THE INPUT section start

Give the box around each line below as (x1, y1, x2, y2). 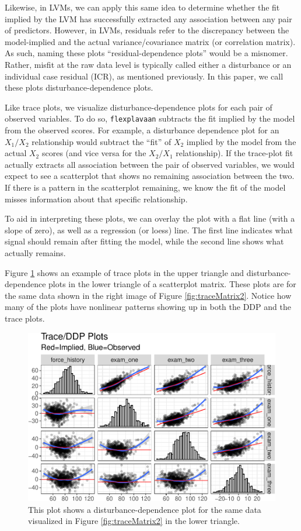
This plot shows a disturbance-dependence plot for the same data (28, 503, 261, 515)
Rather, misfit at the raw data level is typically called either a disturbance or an (5, 58, 292, 70)
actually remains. (5, 246, 66, 258)
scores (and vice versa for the (41, 147, 146, 159)
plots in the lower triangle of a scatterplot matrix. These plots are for (48, 278, 296, 290)
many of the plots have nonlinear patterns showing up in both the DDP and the (5, 301, 291, 313)
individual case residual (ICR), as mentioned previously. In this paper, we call (5, 70, 283, 82)
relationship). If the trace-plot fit (176, 147, 293, 159)
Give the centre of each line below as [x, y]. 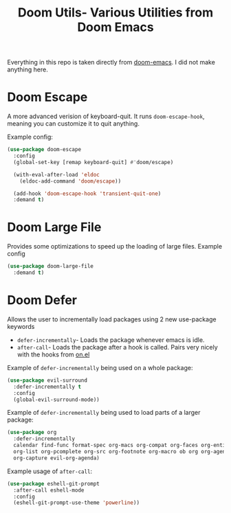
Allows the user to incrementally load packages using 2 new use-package [112, 319]
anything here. [27, 69]
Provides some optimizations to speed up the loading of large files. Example [114, 247]
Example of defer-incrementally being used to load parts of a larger [104, 413]
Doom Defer [42, 300]
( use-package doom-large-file [51, 266]
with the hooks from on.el [53, 354]
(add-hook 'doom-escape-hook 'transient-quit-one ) [87, 194]
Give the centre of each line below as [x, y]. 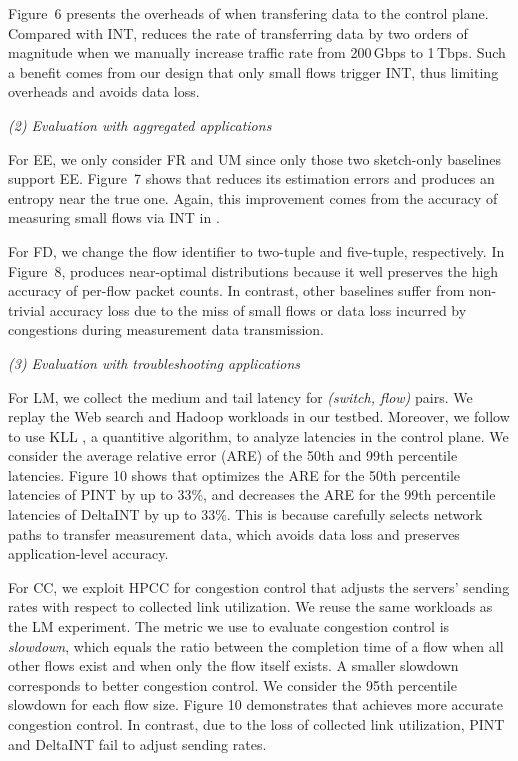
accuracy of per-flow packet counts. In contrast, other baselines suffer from [236, 290]
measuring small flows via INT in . [114, 217]
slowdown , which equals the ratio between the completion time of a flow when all [256, 645]
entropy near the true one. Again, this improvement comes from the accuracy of [253, 197]
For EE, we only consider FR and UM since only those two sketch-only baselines [255, 158]
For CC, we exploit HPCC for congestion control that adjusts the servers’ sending [259, 586]
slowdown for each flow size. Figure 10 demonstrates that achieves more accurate [255, 704]
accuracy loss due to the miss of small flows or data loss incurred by [258, 309]
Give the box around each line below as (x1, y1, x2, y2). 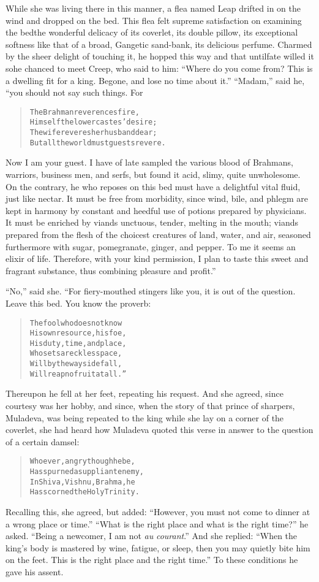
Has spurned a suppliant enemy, (29, 467, 144, 477)
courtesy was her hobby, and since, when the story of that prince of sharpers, (6, 399, 295, 412)
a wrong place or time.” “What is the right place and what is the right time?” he (6, 517, 309, 530)
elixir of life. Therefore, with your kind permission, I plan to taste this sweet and (6, 252, 309, 265)
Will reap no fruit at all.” (29, 369, 127, 378)
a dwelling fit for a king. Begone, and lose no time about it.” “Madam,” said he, (6, 74, 305, 86)
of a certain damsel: (6, 435, 80, 448)
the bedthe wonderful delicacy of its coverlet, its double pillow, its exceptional (6, 26, 298, 39)

THE INPUT section end

> [TASK]: From the opening line of the entries above to the line that holds "many of the", inclusive, reproduce each line exactly and omit any picture.

> [TASK ANSWER]:
Give the box around each line below as (x1, y1, x2, y2). 
This plot shows a disturbance-dependence plot for the same data (28, 503, 261, 515)
Rather, misfit at the raw data level is typically called either a disturbance or an (5, 58, 292, 70)
actually remains. (5, 246, 66, 258)
scores (and vice versa for the (41, 147, 146, 159)
plots in the lower triangle of a scatterplot matrix. These plots are for (48, 278, 296, 290)
many of the plots have nonlinear patterns showing up in both the DDP and the (5, 301, 291, 313)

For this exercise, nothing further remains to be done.